Second, our cohort represents the initial phase of the epidemic, when clinicians where not familiar with the potential systemic complications of the disease. Consequently, comprehensive biological explorations for adrenal insufficiency and hypothalamic-pituitary-adrenal tract are lacking in this preliminary study. Indeed, basic laboratory data collected at the day of chest CT examination could not reflect the potential delayed evolution of AAI. We hypothesize that a larger proportion of patients with AAI at initial imaging could have later clinical and biological repercussions that were not explored in the present work. Nonetheless, as we could see in other pathological conditions of AAI (i.e., antiphospholipid antibody syndrome), the relationship between the severity of lesions and the presence of an insufficiency is not clearly demonstrated. In addition, it is not possible to derive any “pathological” diagnosis based on unenhanced CT scans. Edematous changes due to inflammation, reactive increase in blood flow and congestion, and small hemorrhagic foci can also result in such morphological changes. More specific imaging features of adrenal infarct were described in the literature (e.g., “capsular sign”) [8] in CT exploration realized at portal venous phase or with DWI-MRI [22]. Our retrospective study included only non-enhanced chest CT performed at Emergency Department arrival to expedite patient’s triage in this pandemic context. Conversely, these more specific imaging signs could not be assessed in our preliminary findings.

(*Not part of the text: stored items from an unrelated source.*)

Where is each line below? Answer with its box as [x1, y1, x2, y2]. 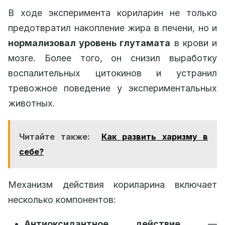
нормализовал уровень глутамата [8, 37, 171, 48]
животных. [8, 97, 55, 108]
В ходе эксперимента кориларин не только [8, 7, 217, 18]
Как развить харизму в [101, 131, 208, 142]
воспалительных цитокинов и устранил [8, 67, 217, 78]
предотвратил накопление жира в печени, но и [8, 22, 217, 33]
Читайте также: [19, 131, 90, 142]
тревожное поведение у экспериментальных [8, 82, 217, 93]

Thirdly, the high proportion of severe extent of lung disease in the AAI group could explain a possible inclusion bias in global prognosis estimation.

Finally, our work was done in one tertiary university center in France, with a local population of patients, and results might not be generalizable to other countries.

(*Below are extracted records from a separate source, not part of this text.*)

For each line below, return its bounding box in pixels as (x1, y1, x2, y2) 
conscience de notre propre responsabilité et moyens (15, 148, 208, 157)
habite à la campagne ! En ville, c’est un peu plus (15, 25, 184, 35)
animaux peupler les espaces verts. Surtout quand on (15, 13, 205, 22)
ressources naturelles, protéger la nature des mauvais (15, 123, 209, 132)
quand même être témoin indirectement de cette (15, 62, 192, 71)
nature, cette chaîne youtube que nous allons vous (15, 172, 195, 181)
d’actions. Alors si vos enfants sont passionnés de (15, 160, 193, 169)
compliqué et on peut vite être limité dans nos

To conclude, our work demonstrated a high incidence of acute adrenal infarction on initial chest CT of severe COVID-19 (51/219, 23%), which might be a sign of a poorer prognosis. We recommend radiologists to be aware of this finding, and to mention it in their report when present. Future works will evaluate the biological and clinical consequences of these lesions, all the more since therapeutic implications could be considered.